At a thousand respondents by one hundred questions, it already seems slower than I'd like.
SET NOCOUNT ON;
-- step 1 - create seed data
CREATE TABLE #Questions (QuestionId INT PRIMARY KEY IDENTITY (1,1), QuestionText VARCHAR(50));
CREATE TABLE #Respondents (RespondentId INT PRIMARY KEY IDENTITY (1,1), Name VARCHAR(50));
CREATE TABLE #Data (QuestionId INT NOT NULL, RespondentId INT NOT NULL, Answer INT);
DECLARE #QuestionTarget INT = 100
,#QuestionCount INT = 0
,#RespondentTarget INT = 1000
,#RespondentCount INT = 0
,#RespondentId INT;
WHILE #QuestionCount < #QuestionTarget BEGIN
INSERT INTO #Questions(QuestionText) VALUES(CAST(NEWID() AS CHAR(36)));
SET #QuestionCount = #QuestionCount + 1;
END;
WHILE #RespondentCount < #RespondentTarget BEGIN
INSERT INTO #Respondents(Name) VALUES(CAST(NEWID() AS CHAR(36)));
SET #RespondentId = SCOPE_IDENTITY();
SET #QuestionCount = 1;
WHILE #QuestionCount <= #QuestionTarget BEGIN
INSERT INTO #Data(QuestionId, RespondentId, Answer)

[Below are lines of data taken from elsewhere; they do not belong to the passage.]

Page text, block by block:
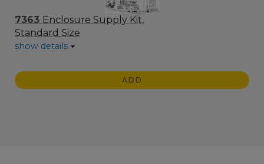
7363 Enclosure Supply Kit,
Standard Size
show details
ADD
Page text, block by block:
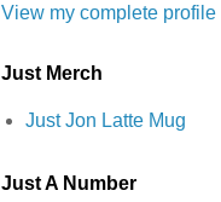
View my complete profile
Just Merch
Just Jon Latte Mug
Just A Number
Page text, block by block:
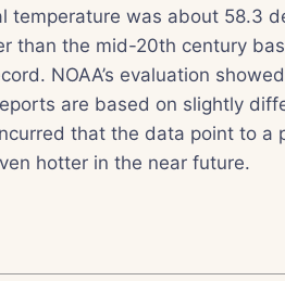
temperature was about 58.3
than the mid-20th century
NOAA’s evaluation
are based on slightly
that the data point to a
hotter in the near future.
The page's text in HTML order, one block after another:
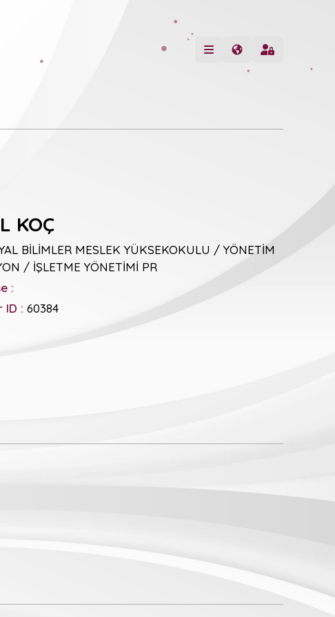
KOÇ
BİLİMLER MESLEK YÜKSEKOKULU / YÖNETİM
/ İŞLETME YÖNETİMİ PR
:
ID : 60384
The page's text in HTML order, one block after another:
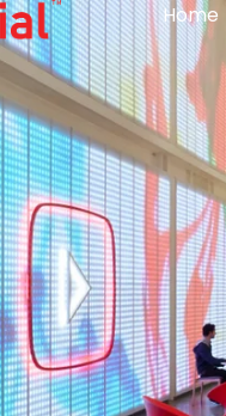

VALUES(#QuestionCount, #RespondentId, ROUND(((10 - 1 -1) * RAND() + 1), 0));
SET #QuestionCount = #QuestionCount + 1;
END;
SET #RespondentCount = #RespondentCount + 1;
END;
-- step 2 - index seed data
ALTER TABLE #Data ADD CONSTRAINT [PK_Data] PRIMARY KEY CLUSTERED (QuestionId ASC, RespondentId ASC);
CREATE INDEX DataRespondentQuestion ON #Data (RespondentId ASC, QuestionId ASC);
-- step 3 - query data
DECLARE #Columns NVARCHAR(MAX)
,#TemplateSQL NVARCHAR(MAX)
,#RunSQL NVARCHAR(MAX);
SELECT #Columns = STUFF(
(
SELECT DISTINCT '],[' + q.QuestionText
FROM #Questions AS q
ORDER BY '],[' + q.QuestionText
FOR XML PATH('')
), 1, 2, '') + ']';
SET #TemplateSql =
'SELECT *
FROM
(
SELECT r.Name, q.QuestionText, d.Answer
FROM #Respondents AS r
INNER JOIN #Data AS d ON d.RespondentId = r.RespondentId
INNER JOIN #Questions AS q ON q.QuestionId = d.QuestionId
) AS d
PIVOT
(
MAX(d.Answer)
FOR d.QuestionText
IN (xxCOLUMNSxx)
) AS p;';
SET #RunSql = REPLACE(#TemplateSql, 'xxCOLUMNSxx', #Columns)
EXECUTE sys.sp_executesql #RunSql;
-- step 4 - clean up
DROP INDEX DataRespondentQuestion ON #Data;
DROP TABLE #Data;
DROP TABLE #Questions;
DROP TABLE #Respondents;
No, your approach does not seem ok. Keep your normalized data. If you have proper keys, the "cost" to deaggregate will be minimal. To further optimize your performance, stop using dynamic SQL. Write some cleverly written queries and encapsulate them in stored procedures. This will allow SQL server to cache the query plans instead of rebuilding them every time.
Before you do any of this, however, check the query plan. It is also possible that you are forgetting an index on at least one of the fields you are searching on, which will result in a full table scan of data. You may be able to drastically increase your performance with a few well placed indexes.